Page 47 of The Perfect Game

I know, but I brought you something. Can I just talk to you for a minute?

Another long pause before she sent,You get one minute.

My stomach dropped, knowing she must be angrier than I thought. I stepped out of the car with the flowers and the small bag of treats and walked up to the front door.

The door cracked, and Serena slid out, pulling on a zip-up jacket. Her hair was in a high ponytail, and her eyes looked a little puffy, but the roof of the porch blocked the moonlight, making it difficult to see clearly.

“I know I’m really late, and I’m sorry for missing your birthday tonight. The camp went longer, and then they announced there was a scrimmage game after. Did you, uh, did you have a good day?” I needed her to say something, to help me figure out how I could make it up to her.

“It was all right. The party was kind of fun.” She paused, glancing down at her bare feet for a moment and then back up to me. “I just wish you’d been there.”

Nodding, I said, “I know. Me too. I was trying to get here as soon as I could. I got you a couple of things and want to take you to dinner tomorrow. Are you free around six?” I stretched the flowers out to her in one hand and the treats in the other, smiling as wide as I could with the tension around us.

Serena shook her head, her lips pressed together like she was about to cry. “I can’t, Ben. I don’t think I can do this right now.”

“C-can’t do what?” My stutter was coming back at the worst time ever.

“Us,” she said, pointing a finger and waving it between the two of us. “We have a lot going on, you with baseball and me with volleyball just starting up. Maybe it’s better if we just say we had a good run and leave it at that.”

I took a step back as if her words had physically hit me. Was this just how she was? I know I hadn’t been the best boyfriend, but I wasn’t ready to end things.

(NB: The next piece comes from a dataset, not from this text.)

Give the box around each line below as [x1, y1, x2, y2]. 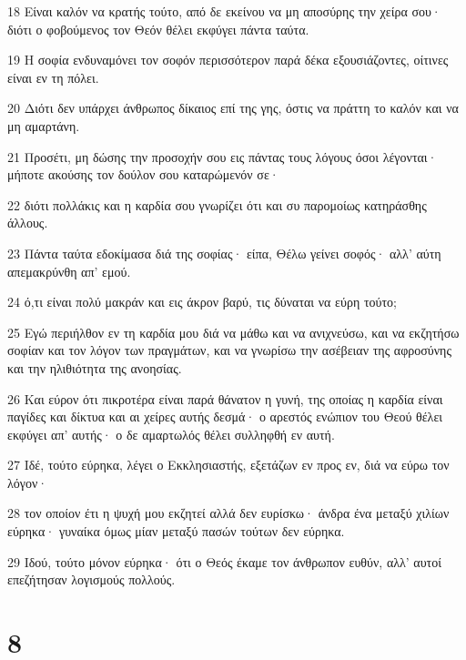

“I don’t want to be done, Serena.” My voice broke on her name, and I turned my head for a moment, looking out at the lawn while I tried to get it under control. “I think we’re really good together.”

“Go home, Ben. I’ll see you at school.” She crossed her arms and turned back to the door, slipping inside without a backward glance.

My limbs were paralyzed, and I stared at the door for longer than I can remember. School didn’t start for another two weeks. When I could finally move, I left the flowers and bag on the front porch and walked out to my truck.

It had finally happened. I’d ruined our relationship by worrying so much about the things I thought I could control that I’d pushed Serena away. I’d let my need to prove my dad wrong drive the doubt she had about people not supporting her even deeper than when I’d first met her.

For the first time, instead of wishing I had more time to practice my pitches, I wished for a way to go back and fix the things I’d messed up. Because moving on from Serena Gates didn’t seem possible right now.

Thirty-One

Serena

“Are you ever going to smile again?” Penny asked, punching me lightly in the shoulder. The four of us were at Lou’s diner, and she’d sat down next to us on her break.

It had been ten days since my surprise birthday party and breakup with Ben, and I wasn’t sure I’d ever be okay again. I hadn’t seen him since, but with school starting next week, I knew I was bound to.

I’d been surprised when he’d shown up so late, and I wanted to talk to him about it, to tell him how much I’d wanted him to be there at the party. But when he tried to hand me the gifts he’d brought, it was like he was trying to buy back my affection, just like my parents. I was done with people who wouldn’t even put in the effort to be with me.

I gave Penny a fake smile and picked up a fry, slathering it in ketchup before sticking it in my mouth.

“That doesn’t count, girl,” Brynn said, chucking a balled-up straw wrapper in my direction.

“I’m fine, you guys. Or I will be. Eventually.”

“Would you be happier if Ben were here?” Kate asked, her eyes pleading for some answer to solve the problem.

I leaned my head back on the top of the booth and sighed. I’d told them all about what had happened after the party, and as much as I said I wanted to move on, they seemed to be having a harder time of letting go of Ben than I was.

Or so I told myself.

There were several times where something small would trigger a memory of Ben, and I pushed them out of my mind as fast as they came. It was easier than really feeling the betrayal.

“I don’t think so, Kate. You guys are the only ones who actually listen and care about me. Who support me in my life. I just—I don’t want to end up with someone who thinks he can just bring me gifts to make up for not spending time with me, you know? And don’t say that it was one night, Brynn, because it started before that night. I want him to do well in baseball. I want him to succeed and get a scholarship because I still care about him. But I don’t want to go through the rollercoaster of emotions every time we’re supposed to do something and he has to get something perfect before we can hang out.”

Penny wrapped her arm around my shoulder and gave me a side hug. “I can understand that.”